The other half of the productivity equation

AI shrinks the paperwork. It does not shrink the investment operations: rebalancing, reporting, custody administration, performance attribution. For advisers serving HNW clients, that workload is the other drain on the week, and it is solved structurally rather than with tooling.

That is the case for a turnkey multi-family office arrangement. Alpha Investment Office (FCA Ref 1019537) runs the investment infrastructure, with custody through SEI and consolidated reporting produced as standard, so the adviser’s recovered hours go into clients rather than operations. The combination, AI on the administrative layer and an institutional partner on the investment layer, is how a small practice serves GBP 20 million clients without a back office to match. If that equation interests you, contact us to talk it through.

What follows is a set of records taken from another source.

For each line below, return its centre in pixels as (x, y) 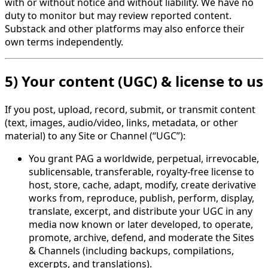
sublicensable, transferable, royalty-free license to (141, 171)
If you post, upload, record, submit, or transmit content (130, 109)
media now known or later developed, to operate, (141, 224)
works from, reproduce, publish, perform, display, (141, 198)
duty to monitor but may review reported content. (118, 16)
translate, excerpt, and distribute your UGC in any (141, 211)
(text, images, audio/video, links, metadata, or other (121, 122)
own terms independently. (64, 42)
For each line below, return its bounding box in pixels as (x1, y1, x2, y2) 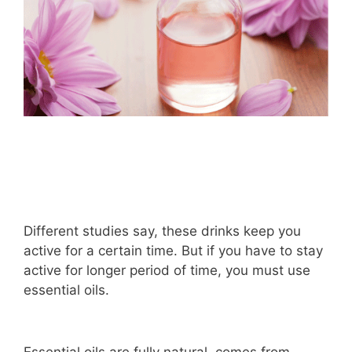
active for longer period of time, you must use (24, 262, 310, 278)
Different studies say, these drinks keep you (24, 222, 301, 239)
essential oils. (24, 281, 109, 298)
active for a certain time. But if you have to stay (24, 242, 323, 258)
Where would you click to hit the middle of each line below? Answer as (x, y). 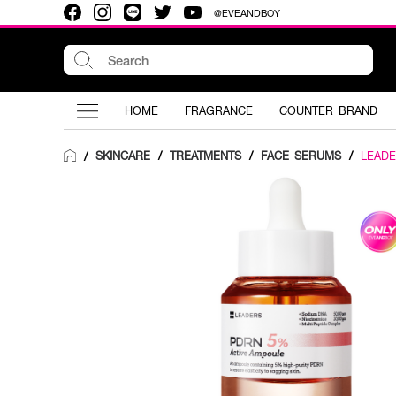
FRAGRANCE (219, 110)
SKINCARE (123, 156)
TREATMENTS (206, 156)
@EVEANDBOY (247, 12)
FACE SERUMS (301, 156)
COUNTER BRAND (328, 110)
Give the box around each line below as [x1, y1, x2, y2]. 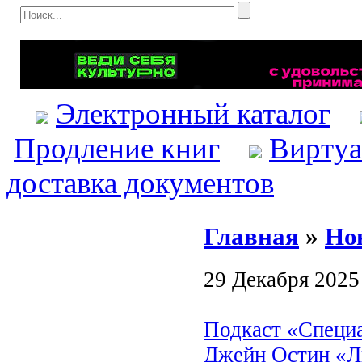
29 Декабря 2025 [204, 267, 360, 292]
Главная [204, 221, 299, 250]
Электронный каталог [56, 97, 330, 130]
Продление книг [14, 132, 220, 165]
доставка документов [6, 166, 274, 200]
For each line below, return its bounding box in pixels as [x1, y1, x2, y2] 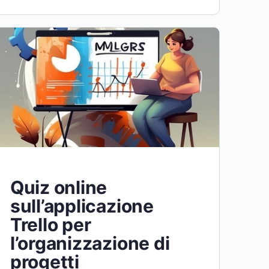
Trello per [10, 213, 91, 235]
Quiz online [10, 176, 107, 198]
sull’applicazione [10, 195, 154, 217]
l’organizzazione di [10, 232, 170, 254]
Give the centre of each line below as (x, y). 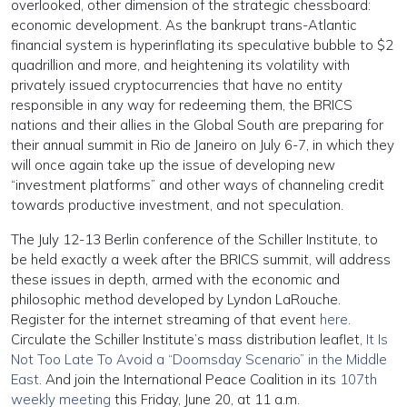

Use the hours on the thing AI cannot do

The firms getting this right are not the ones with the most tools. They are the ones that gave AI the notes, the drafts, the summaries, and the file checks, kept the judgement, and spent the recovered day a week sitting in front of clients. That is the productivity gain worth having, and it is available now.

Frequently Asked Questions

What are financial advisers actually using AI for?

The proven use cases are administrative: transcribing and summarising client meetings, drafting suitability reports and review letters from structured inputs, summarising long provider and DFM documents, and running pre-submission compliance checks on client files. Advice itself, suitability judgement, and fund selection remain human tasks.

Can AI write a suitability report?

AI can draft one, and a good draft from a meeting transcript and fact find is a genuine time saving. It cannot take responsibility for one. The suitability assessment is the adviser's regulated judgement, and the FCA holds the firm accountable for the recommendation regardless of what tooling produced the words. Every AI-drafted report needs full adviser review before it goes anywhere near a client.

Is it safe to put client data into AI tools?

Not into consumer-grade tools. Client data should only go into enterprise deployments with a data processing agreement, UK or EU data residency, and a contractual commitment that your data is not used to train the provider's models. If a tool cannot offer those three things, it does not get client data, full stop.

What does the FCA say about advisers using AI?

The FCA has not written a separate AI rulebook. Its position is that existing frameworks apply: Consumer Duty, the Senior Managers and Certification Regime, and the suitability rules. Accountability for outcomes sits with the firm and its senior managers whether a human or a model did the work. The FCA's AI Lab is the channel through which it is engaging with firms on practical deployment.

Will AI replace financial advisers?

No, and the adoption pattern shows why. AI is being absorbed into the parts of the job clients never see: notes, drafting, summarising, checking. The parts clients pay for, judgement, accountability, and a relationship with someone who knows their family and their fears, are the parts AI is worst at. Advisers who use AI well will out-serve advisers who do not; that is the real displacement risk.